Toutefois, l'obligation pour l'AGE de statuer sur rapport du commissaire aux comptes n'est maintenue que si elle fixe, elle-même, toutes les modalités, ou si elle délègue son pouvoir, sauf exception visées par le premier alinéa du 1° de l'article L. 225-136 (N° Lexbase : L6220ICD, prix d'émission des titres est fixé de manière réglementaire). Dans le cas d'une délégation de compétence de l'assemblée générale au conseil d'administration ou au directoire, le rapport des commissaires aux comptes n'est donc plus requis. Lorsqu'il est fait usage d'une délégation de pouvoir ou de compétence, le conseil d'administration ou le directoire, ainsi que le commissaire aux comptes, établissent chacun un rapport sur les conditions définitives de l'opération, qui est présenté à l'assemblée générale ordinaire suivante, le rapport du conseil d'administration ou du directoire satisfaisant à l'obligation de l'article L. 225-129-5 du Code de commerce, selon lequel le conseil d'administration ou le directoire établit un rapport complémentaire en cas d'usage d'une délégation de pouvoir ou de compétence.

Enfin, les règles régissant la situation des sociétés dont les titres de capital sont admis aux négociations sur un marché réglementé sont inchangées, de même que subsiste le renvoi à un décret en Conseil d'État pour la fixation des conditions dans lesquelles sont établis les rapports

5 - Possibilité pour le commissaire aux comptes de reprendre une procédure d'alerte interrompue (article 62)

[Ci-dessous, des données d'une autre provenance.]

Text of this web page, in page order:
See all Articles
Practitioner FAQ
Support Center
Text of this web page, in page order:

L'article 62 de la loi du 17 mai 2011 modifie, dans le Code de commerce, les articles L. 234-1 (N° Lexbase : L3106IQ4), relatif aux sociétés anonymes, L. 234-2 (N° Lexbase : L3105IQ3), relatif aux autres sociétés, et L. 612-3 (N° Lexbase : L3104IQZ), relatif aux personnes morales de droit privé ayant une activité économique, pour conférer un effet suspensif à l'arrêt de la procédure d'alerte par le commissaire aux comptes et lui donner la possibilité de reprendre celle-ci au stade où elle avait été précédemment arrêtée. Ainsi, aux termes des nouvelles dispositions, dans un délai de six mois à compter du déclenchement de la procédure d'alerte, le commissaire aux comptes peut en reprendre le cours au point où il avait estimé pouvoir y mettre un terme lorsque, en dépit des éléments ayant motivé son appréciation, la continuité de l'exploitation demeure compromise et que l'urgence commande l'adoption de mesures immédiates.
Ces dispositions sont applicables aux procédures en cours à la date de la publication de la présente loi.

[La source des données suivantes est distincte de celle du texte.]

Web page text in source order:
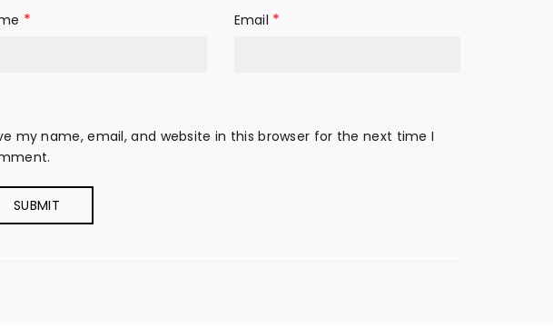
* Email *
my name, email, and website in this browser for the next time I
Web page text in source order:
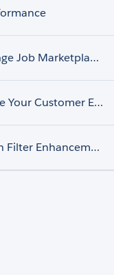
Get Ready for the AppExchange Job Marketplace Retirement
9 Apps to Help You Reimagine Your Customer Experience
Learn about the Latest Search Filter Enhancements
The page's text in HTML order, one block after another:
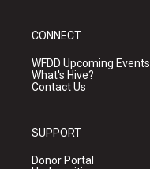
CONNECT
WFDD Upcoming Events
What's Hive?
Contact Us
SUPPORT
Donor Portal
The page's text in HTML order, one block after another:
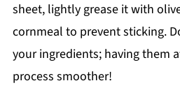
sheet, lightly grease it with
cornmeal to prevent sticking.
your ingredients; having them
process smoother!
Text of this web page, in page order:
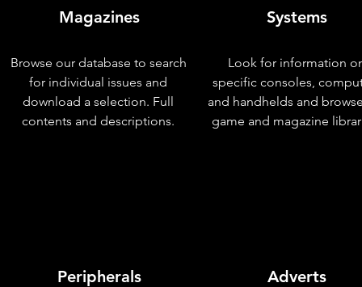
Magazines
Browse our database to search
for individual issues and
download a selection. Full
contents and descriptions.
Peripherals
Systems
Look for information
specific consoles,
and handhelds and
game and magazine
Adverts
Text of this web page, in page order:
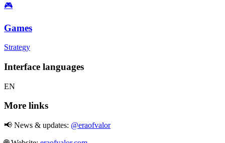
🎮
Games
Strategy
Interface languages
EN
More links
📢 News & updates: @eraofvalor

Par ailleurs, les conditions d'intervention du commissaire aux comptes sont clarifiées. Ainsi, s'agissant des sociétés anonymes, il est précisé que l'assemblée générale peut être convoquée "lorsque le conseil d'administration ou le conseil de surveillance n'a pas été réuni pour délibérer sur les faits relevés ou lorsque le commissaire aux comptes n'a pas été convoqué à cette séance" (C. com., art. L. 234-1, al. 3, nouv.). Pour les autres sociétés, lorsque le commissaire aux comptes relève, à l'occasion de l'exercice de sa mission, des faits de nature à compromettre la continuité de l'exploitation, il est désormais prévu qu'il en informe le président du tribunal de commerce "dès réception de la réponse [du dirigeant] ou à défaut de réponse sous quinze jours" et il établit un rapport spécial et invite le dirigeant à faire délibérer sur les faits relevés par une assemblée générale "à défaut de réponse du dirigeant".

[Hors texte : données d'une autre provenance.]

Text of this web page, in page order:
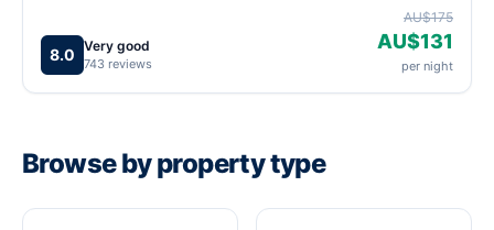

Enfin, concernant enfin les personnes morales de droit privé ayant une activité économique il est précisé que l'assemblée générale est convoquée "lorsque l'organe collégial de la personne morale n'a pas été réuni pour délibérer sur les faits relevés ou lorsque le commissaire aux comptes n'a pas été convoqué à cette séance" (C. com., art. L. 612-3, al. 3, nouv.).

6 - Opérations de fusion et scission (article 64)

L'article 64 de la loi du 17 mai 2011 reprend les articles 1er à 5 du projet de loi portant transposition de diverses Directives du Parlement européen et du Conseil en matière civile et commerciale, déposé au Sénat le 22 septembre 2010, pour procéder à une transposition directe de la Directive 2009/109/CE du 16 septembre 2009, concernant les obligations en matière de rapports et de documentation en cas de fusion ou de scission de sociétés (N° Lexbase : L8322IEX). Pour rappel le texte européen procède à une simplification des règles applicables aux procédures de fusions et de scissions des sociétés commerciales, visant notamment à supprimer, dans certains cas de fusion ou de scission, le rapport du conseil d'administration ou du directoire, ainsi que le rapport de l'expert indépendant.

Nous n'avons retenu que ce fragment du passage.